■ What you should do ■
Extract every line from the records below that contains the word "sich".

Collection entries
○ ○ ○ ○ ○

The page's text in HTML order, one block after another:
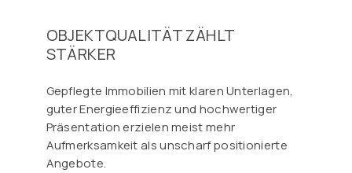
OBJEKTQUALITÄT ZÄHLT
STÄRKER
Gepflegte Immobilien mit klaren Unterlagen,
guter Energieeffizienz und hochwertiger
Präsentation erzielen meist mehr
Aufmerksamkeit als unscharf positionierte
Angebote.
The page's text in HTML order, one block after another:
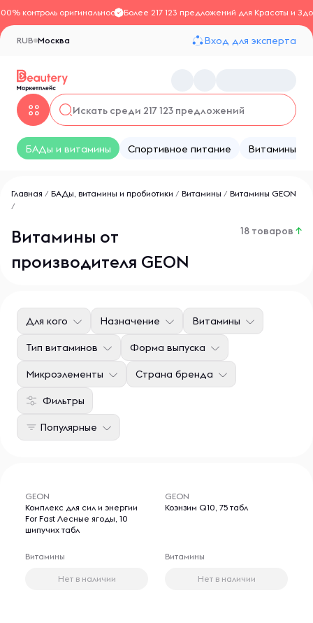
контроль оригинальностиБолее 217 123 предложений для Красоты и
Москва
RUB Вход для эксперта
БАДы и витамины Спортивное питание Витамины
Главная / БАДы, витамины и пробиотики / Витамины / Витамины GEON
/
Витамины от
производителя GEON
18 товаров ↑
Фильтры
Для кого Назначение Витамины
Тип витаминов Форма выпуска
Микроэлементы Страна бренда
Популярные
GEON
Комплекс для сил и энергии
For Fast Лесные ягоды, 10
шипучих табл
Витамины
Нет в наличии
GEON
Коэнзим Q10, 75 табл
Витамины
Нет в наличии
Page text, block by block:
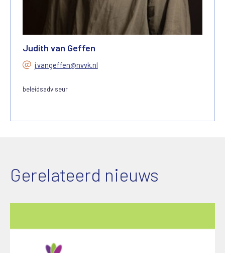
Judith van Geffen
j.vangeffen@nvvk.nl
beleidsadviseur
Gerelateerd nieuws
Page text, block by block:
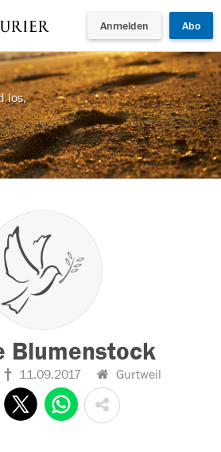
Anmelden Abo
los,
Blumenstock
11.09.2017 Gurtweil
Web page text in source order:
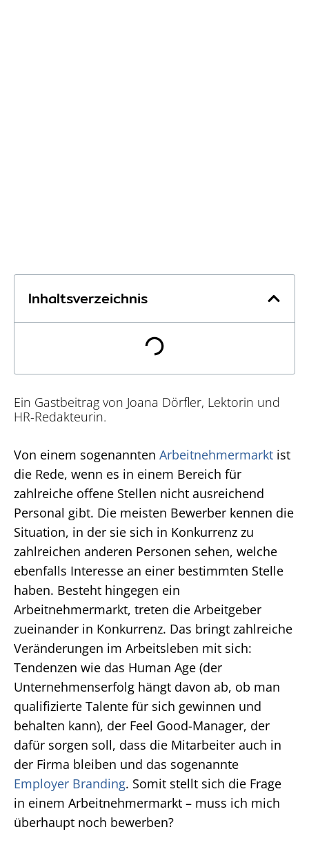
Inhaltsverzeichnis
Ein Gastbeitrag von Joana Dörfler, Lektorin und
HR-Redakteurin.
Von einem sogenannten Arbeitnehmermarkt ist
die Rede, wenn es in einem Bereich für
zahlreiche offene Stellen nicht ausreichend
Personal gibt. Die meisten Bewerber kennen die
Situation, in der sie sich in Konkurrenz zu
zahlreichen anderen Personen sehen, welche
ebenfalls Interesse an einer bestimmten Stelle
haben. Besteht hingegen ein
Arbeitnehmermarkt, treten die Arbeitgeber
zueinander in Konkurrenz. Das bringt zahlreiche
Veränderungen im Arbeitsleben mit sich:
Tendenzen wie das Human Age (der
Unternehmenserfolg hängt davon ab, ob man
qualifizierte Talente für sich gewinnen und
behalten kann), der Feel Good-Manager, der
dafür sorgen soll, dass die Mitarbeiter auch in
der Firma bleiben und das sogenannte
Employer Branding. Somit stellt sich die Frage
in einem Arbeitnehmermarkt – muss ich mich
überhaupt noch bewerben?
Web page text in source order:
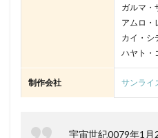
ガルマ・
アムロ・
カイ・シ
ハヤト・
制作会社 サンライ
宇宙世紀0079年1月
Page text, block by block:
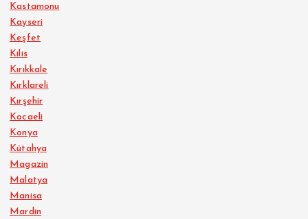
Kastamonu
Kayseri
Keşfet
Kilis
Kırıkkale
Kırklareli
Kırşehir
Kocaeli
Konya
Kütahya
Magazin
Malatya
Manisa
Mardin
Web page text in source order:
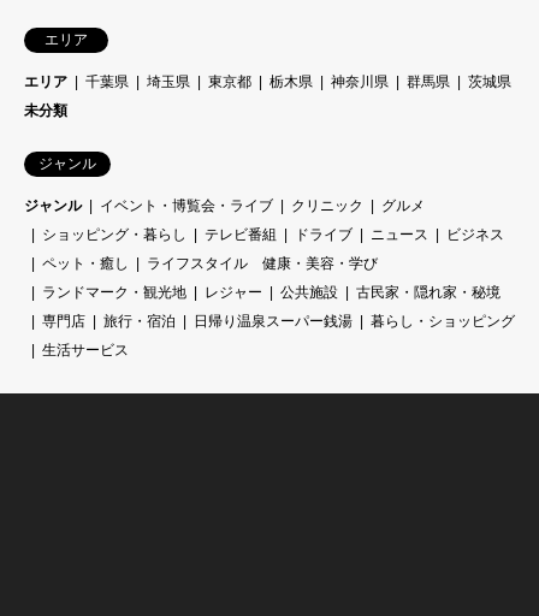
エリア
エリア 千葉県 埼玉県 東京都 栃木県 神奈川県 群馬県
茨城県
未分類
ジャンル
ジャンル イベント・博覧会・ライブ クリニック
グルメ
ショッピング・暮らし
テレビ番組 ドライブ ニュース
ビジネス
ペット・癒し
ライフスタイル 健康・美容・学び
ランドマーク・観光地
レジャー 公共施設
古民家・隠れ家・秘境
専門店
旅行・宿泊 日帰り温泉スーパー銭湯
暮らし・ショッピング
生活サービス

○ ○ ○ ○ ○

■ Reply ■
Situation, in der sie sich in Konkurrenz zu
Veränderungen im Arbeitsleben mit sich:
qualifizierte Talente für sich gewinnen und
Employer Branding. Somit stellt sich die Frage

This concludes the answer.